Sorry, I kind of saw this fly by, read over it and wasn't sure I should
take a closer look, and then promptly forgot about it ...

> > So, I think the easiest way is to maintains the vif/sta lists in driver when
> > ::{add,remove }_interface/::sta_{add,remove}, and hold rtwdev->mutex lock to
> > access these lists. But, Johannes pointed out this is not a good idea [1].

> Thank you for this detailed explanation! I appreciate that you took
> the time to clearly explain this.
> 
> For the sta use-case I thought about adding a dedicated rwlock
> (include/linux/rwlock.h) for rtw_dev->mac_id_map.

You can't sleep under an rwlock either though? Wasn't that the point?

> rtw_sta_{add,remove} would take a write-lock.
> rtw_iterate_stas() takes the read-lock (the lock would be acquired
> before calling into ieee80211_iterate_...). Additionally
> rtw_iterate_stas() needs to check if the station is still valid
> according to mac_id_map - if not: skip/ignore it for that iteration.

All of that "still valid" seems fragile though, IMHO. Hard to reason
that it's not racy or prone to use-after-free situations.

IIUC, you're trying to iterate interfaces and stations in a sleepable
context, but you're worried about deadlocks with locking in mac80211, if
ieee80211_iterate_interfaces() or ieee80211_iterate_stations() take
locks that we already hold due to coming into the code from mac80211? Or
about ABBA deadlocks arising from this?

IMHO you should still do it, and just be careful about the locking. I'd
be happy to add APIs for e.g. ieee80211_iterate_stations_locked() when
you know you already hold local->sta_mtx, though whether or not that can
even happen today in any callbacks I don't know, haven't audited it, but
it shouldn't be that hard to audit the path(s) you want to create?
Unless you need this in some very frequently called function ...


Now all of this is potentially also (and just as) error prone as doing
your own iteration machinery, however, my longer-term plan is to unify
the locking more. Now that we're no longer relying on the RTNL so much,
I'm planning to see if we couldn't get rid of most locks in mac80211.
The thing is, that most of the time we're doing all this fine-grained
locking ... under the wdev->mtx, so it's entirely pointless, and in fact
just a bunch of extra work.

So now that from cfg80211 perspective we have everything running under
wdev lock, I think we could in mac80211 just remove all the locks and
take the wdev lock in all the async workers. We already do in many I
guess, or we take local->mtx which is kind of equivalent anyway.

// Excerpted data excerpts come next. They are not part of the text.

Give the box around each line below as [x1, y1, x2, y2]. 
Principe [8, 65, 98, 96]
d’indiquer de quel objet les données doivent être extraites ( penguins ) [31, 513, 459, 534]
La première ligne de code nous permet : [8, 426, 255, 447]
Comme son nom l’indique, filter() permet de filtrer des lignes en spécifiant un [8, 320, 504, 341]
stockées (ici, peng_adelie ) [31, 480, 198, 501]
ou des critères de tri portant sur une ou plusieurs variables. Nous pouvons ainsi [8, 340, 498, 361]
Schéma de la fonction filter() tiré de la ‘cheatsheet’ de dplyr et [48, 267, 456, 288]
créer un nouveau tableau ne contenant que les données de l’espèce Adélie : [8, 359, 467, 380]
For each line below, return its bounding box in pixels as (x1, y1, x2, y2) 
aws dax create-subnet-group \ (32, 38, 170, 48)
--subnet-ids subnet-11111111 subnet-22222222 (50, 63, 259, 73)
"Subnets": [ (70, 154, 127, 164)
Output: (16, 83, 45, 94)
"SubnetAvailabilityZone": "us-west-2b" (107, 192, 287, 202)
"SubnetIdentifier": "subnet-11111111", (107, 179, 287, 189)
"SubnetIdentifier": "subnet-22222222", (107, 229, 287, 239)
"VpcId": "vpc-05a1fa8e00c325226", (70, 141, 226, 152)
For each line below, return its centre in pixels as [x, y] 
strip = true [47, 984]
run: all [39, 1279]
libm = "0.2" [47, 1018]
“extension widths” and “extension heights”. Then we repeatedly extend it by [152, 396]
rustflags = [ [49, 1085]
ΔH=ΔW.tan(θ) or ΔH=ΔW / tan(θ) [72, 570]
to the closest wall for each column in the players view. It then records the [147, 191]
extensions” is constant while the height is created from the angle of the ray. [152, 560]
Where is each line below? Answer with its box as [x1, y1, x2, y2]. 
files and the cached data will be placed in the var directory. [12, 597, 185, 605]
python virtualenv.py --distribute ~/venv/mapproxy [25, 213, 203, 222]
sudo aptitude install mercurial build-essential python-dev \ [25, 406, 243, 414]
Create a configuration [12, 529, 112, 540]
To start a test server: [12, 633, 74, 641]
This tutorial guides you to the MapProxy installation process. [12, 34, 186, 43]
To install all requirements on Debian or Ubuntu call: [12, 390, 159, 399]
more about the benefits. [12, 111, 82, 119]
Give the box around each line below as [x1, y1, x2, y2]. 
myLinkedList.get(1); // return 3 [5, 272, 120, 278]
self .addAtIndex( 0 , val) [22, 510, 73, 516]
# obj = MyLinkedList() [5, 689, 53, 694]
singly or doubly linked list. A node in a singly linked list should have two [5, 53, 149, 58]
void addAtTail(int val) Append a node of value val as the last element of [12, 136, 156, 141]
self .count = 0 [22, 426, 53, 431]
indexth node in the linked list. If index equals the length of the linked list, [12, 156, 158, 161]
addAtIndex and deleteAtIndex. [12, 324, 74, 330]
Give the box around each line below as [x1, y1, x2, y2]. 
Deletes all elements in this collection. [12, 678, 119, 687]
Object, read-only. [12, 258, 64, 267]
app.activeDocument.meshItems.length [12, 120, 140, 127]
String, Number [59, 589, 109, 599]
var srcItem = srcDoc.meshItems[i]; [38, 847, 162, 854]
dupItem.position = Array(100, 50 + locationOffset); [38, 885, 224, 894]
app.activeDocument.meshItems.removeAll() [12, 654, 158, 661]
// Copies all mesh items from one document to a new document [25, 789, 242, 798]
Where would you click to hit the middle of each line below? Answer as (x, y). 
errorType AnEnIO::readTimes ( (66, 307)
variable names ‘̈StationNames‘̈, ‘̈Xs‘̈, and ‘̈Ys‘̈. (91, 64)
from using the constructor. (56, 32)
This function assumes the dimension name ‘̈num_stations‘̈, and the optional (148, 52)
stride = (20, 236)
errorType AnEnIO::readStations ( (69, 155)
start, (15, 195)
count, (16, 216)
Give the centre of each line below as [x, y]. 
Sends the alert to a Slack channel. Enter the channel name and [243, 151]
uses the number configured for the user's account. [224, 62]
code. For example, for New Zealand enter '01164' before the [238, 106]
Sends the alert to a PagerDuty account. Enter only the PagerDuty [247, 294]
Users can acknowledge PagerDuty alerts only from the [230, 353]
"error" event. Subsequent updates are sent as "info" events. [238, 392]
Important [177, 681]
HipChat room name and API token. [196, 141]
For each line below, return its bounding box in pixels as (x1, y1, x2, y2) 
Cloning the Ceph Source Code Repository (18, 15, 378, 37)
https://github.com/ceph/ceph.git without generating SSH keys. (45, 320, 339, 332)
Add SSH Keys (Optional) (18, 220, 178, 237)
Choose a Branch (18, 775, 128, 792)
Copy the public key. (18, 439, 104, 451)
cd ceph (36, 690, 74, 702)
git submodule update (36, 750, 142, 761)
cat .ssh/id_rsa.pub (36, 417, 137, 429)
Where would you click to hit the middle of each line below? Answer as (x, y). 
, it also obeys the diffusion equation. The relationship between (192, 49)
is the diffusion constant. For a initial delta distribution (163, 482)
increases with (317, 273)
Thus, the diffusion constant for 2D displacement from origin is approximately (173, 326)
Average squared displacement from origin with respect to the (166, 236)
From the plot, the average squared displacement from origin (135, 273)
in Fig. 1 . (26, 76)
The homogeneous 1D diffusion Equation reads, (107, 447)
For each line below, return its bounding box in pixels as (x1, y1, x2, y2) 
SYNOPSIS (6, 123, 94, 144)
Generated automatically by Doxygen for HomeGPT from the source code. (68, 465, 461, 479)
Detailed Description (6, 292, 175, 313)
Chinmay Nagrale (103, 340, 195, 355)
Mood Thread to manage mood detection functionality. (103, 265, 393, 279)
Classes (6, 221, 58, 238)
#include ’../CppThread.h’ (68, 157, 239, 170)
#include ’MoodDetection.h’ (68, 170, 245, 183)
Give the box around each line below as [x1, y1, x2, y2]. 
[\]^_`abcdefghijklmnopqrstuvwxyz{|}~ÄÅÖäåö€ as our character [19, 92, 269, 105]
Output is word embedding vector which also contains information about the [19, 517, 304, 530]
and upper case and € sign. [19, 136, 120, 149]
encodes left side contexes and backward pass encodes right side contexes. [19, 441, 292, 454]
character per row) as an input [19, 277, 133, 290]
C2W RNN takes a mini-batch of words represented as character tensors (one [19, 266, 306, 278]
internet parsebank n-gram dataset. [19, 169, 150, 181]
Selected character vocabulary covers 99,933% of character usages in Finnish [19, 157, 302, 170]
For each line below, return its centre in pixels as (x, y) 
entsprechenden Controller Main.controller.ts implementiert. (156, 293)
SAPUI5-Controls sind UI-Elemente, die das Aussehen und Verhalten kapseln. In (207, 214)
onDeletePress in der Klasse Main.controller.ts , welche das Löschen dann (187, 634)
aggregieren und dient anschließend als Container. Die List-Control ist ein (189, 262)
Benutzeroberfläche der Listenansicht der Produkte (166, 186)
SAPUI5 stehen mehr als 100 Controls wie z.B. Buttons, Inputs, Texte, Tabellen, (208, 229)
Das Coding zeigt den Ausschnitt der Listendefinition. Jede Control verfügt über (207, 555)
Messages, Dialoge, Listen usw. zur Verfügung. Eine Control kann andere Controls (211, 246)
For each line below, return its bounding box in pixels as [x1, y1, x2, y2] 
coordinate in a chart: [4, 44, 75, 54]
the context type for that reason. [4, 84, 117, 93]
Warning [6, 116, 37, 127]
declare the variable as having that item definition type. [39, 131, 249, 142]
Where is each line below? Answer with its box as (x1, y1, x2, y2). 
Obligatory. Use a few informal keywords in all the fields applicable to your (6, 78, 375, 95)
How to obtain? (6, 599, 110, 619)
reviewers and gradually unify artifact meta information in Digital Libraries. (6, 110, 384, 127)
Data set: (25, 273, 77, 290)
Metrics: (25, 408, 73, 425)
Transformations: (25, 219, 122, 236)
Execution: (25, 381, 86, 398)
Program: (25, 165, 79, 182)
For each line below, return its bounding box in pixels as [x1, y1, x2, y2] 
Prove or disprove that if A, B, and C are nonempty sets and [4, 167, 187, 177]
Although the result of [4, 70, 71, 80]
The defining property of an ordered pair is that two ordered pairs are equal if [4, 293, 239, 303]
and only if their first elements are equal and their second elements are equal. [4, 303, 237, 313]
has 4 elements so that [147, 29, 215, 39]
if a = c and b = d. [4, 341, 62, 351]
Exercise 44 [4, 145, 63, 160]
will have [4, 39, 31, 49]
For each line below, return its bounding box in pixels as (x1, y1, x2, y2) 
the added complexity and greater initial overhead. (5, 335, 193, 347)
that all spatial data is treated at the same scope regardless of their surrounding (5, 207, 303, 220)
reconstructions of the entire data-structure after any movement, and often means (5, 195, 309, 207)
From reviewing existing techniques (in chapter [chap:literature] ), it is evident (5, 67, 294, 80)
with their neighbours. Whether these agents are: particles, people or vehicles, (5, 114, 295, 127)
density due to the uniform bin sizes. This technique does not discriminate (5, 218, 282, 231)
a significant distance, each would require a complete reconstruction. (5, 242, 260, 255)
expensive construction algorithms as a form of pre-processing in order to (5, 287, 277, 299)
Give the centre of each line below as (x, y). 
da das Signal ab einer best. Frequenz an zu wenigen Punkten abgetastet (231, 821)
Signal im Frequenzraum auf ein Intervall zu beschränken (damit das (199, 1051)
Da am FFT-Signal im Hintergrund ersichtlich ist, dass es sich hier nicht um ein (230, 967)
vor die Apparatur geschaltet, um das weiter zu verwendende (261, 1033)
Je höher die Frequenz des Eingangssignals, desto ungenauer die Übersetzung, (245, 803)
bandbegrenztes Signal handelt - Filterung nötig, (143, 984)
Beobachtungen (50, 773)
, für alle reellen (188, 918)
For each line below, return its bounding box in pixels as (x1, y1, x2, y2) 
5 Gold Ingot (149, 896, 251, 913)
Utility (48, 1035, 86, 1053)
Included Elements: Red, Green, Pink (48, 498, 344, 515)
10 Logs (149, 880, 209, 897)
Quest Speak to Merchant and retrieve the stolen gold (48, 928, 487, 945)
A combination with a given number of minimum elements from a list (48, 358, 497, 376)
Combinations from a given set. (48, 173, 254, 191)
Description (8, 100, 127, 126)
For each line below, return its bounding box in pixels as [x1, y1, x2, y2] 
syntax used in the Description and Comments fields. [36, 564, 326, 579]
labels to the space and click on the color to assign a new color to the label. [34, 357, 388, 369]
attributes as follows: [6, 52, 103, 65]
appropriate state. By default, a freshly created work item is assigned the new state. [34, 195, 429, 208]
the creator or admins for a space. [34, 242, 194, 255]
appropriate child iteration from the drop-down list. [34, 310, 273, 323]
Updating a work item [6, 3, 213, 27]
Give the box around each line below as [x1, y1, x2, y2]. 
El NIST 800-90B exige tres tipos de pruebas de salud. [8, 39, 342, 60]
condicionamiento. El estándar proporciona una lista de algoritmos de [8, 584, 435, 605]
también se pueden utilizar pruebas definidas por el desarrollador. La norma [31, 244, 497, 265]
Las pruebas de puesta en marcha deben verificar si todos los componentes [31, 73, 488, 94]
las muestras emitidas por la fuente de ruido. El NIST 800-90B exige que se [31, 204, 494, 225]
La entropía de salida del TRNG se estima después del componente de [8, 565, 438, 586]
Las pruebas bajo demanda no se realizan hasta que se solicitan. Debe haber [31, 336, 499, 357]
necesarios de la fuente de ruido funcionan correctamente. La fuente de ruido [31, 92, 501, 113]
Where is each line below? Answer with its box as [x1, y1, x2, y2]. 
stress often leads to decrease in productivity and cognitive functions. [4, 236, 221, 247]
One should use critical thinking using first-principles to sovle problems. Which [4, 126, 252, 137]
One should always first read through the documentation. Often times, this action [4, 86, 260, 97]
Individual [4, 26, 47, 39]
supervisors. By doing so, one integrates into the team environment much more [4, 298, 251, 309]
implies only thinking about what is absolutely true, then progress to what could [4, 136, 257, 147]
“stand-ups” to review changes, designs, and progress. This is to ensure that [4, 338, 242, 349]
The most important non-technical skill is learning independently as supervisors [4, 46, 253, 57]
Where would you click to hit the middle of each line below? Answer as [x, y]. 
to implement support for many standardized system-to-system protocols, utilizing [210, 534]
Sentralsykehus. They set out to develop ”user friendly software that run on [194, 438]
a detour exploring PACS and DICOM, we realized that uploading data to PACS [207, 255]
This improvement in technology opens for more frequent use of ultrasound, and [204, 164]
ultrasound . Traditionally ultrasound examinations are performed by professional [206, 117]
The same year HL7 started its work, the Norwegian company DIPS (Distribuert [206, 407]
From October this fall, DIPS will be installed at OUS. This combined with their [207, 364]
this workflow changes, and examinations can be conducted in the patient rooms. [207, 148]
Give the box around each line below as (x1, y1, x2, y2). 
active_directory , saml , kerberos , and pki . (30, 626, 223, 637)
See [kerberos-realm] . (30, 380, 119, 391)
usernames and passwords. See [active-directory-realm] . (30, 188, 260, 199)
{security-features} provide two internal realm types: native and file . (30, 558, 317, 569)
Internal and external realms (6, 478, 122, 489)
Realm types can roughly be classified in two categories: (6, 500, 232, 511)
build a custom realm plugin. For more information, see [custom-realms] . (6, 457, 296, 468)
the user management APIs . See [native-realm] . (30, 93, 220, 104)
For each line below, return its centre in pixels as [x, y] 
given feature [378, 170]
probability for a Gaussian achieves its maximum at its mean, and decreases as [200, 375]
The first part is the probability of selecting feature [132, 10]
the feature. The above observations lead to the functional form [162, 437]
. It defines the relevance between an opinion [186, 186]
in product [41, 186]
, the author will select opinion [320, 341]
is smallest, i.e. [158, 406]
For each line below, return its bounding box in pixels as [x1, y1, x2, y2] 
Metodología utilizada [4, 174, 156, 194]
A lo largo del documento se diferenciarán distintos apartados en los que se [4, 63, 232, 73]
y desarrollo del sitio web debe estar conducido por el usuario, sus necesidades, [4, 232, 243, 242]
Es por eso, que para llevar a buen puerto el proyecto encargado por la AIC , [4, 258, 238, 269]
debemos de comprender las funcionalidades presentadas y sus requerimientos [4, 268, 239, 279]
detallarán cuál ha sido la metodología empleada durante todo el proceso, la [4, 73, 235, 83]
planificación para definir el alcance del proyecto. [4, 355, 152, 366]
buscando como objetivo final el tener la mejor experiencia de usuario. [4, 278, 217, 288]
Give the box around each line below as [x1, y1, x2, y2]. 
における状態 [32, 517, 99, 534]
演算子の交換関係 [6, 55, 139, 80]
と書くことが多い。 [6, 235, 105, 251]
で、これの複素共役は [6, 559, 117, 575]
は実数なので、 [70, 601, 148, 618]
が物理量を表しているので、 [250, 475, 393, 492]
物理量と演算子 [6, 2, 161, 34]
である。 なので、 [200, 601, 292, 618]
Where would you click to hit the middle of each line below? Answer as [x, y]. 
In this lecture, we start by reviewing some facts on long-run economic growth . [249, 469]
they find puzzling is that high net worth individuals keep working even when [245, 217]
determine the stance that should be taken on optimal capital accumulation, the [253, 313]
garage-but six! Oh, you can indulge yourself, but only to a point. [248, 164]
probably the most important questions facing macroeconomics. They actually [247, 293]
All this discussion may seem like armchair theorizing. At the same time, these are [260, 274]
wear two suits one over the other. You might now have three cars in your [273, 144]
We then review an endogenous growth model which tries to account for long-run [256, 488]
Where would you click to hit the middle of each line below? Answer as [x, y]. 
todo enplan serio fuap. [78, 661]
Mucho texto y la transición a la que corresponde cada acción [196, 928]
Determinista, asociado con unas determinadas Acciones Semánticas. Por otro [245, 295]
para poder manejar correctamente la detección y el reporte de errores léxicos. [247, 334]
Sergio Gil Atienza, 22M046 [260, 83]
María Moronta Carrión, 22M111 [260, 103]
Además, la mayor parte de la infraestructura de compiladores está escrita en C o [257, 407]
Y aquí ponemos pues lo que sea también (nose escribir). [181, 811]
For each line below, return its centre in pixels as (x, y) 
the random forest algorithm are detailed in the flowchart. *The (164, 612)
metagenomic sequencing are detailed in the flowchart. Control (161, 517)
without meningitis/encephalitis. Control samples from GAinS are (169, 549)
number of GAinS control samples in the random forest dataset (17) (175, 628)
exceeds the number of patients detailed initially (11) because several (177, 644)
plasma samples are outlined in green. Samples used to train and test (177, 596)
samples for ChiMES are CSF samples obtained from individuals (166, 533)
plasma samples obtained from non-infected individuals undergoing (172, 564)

The question is then if we keep wdev->mtx at all, and I'm not really
sure about that yet. There are arguments both ways, and maybe that means
we'd move some things under there rather than under the overall mutex.
One of the strongest arguments for this is probably that mac80211
doesn't really do anything expensive (there aren't really any expensive
calculations in it), so most time spent is in drivers ... and guess
what, drivers mostly just have their own global lock they take for
everything, which makes sense since they need to talk to the device or
firmware.

However we answer that question though, and I'm trending towards
removing the wdev/sdata locks, I (now) think all the mutexes that we
have at the 'local' level in mac80211 are fairly much pointless.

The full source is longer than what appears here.